The firm’s leadership team comprises general partners, managing directors, and operating partners with prior roles at McKinsey & Company, BCG, Bain & Company, Goldman Sachs, J.P. Morgan, and Morgan Stanley. The boardroom engages independent directors drawn from MassMutual, Fidelity Investments, T. Rowe Price, and Vanguard Group. Borealis recruits scientific advisors from Broad Institute, Salk Institute, Dana-Farber Cancer Institute, Cold Spring Harbor Laboratory, and Rockefeller University. Its regulatory and compliance counsel have experience with Securities and Exchange Commission processes, Financial Industry Regulatory Authority, and cross-border rules involving European Commission directives and Monetary Authority of Singapore guidelines. Borealis maintains partnerships with academic tech transfer offices at Stanford Technology Ventures Program, MIT Technology Licensing Office, Cambridge Enterprise, and Oxford University Innovation.

Notable Deals and Exits

Notable investments and exits include stakes in startups that later merged with or were acquired by incumbents such as Google LLC, Microsoft Corporation, Apple Inc., Amazon.com, Inc., Intel Corporation, and Cisco Systems.

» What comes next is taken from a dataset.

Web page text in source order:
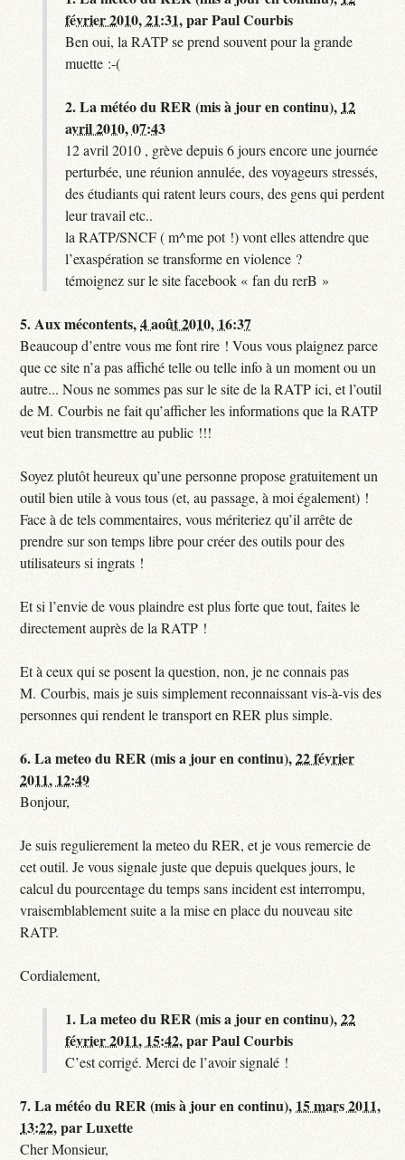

Exit transactions involved strategic buyers including Roche, AstraZeneca, Bristol-Myers Squibb, Eli Lilly and Company, Amgen Inc., and Regeneron Pharmaceuticals. Public listings in Borealis’s portfolio saw companies list on exchanges like NASDAQ, New York Stock Exchange, London Stock Exchange, Euronext, and Hong Kong Stock Exchange, joining peers such as Snowflake, Palantir Technologies, Datadog, CrowdStrike, and Zoom Video Communications. Secondary market sales involved coordination with Goldman Sachs, Morgan Stanley, Citigroup, Barclays, and Credit Suisse. The firm participated in high-profile funding rounds syndicated with SoftBank, Sequoia Capital, Accel, and Index Ventures.

Financial Performance and Fundraising

Borealis’s funds raised successive vintages with limited partners including California Public Employees' Retirement System, Ontario Teachers' Pension Plan, Abu Dhabi Investment Authority, Norwegian Government Pension Fund Global, and Singapore's GIC. The firm reported assets under management comparable to mid-sized firms such as General Catalyst and Bessemer Venture Partners, and continued capital deployment during cycles alongside Silver Lake Partners and TPG Capital. Performance metrics referenced internal rate of return conversations typical for the asset class shared with Kleiner Perkins and Benchmark, and its fundraising periods aligned with macro events like the Global Financial Crisis recovery and post-2020 technology market expansion. Co-investment vehicles and continuation funds were structured with legal frameworks influenced by standards used by Skadden, Arps, Slate, Meagher & Flom LLP and Latham & Watkins LLP.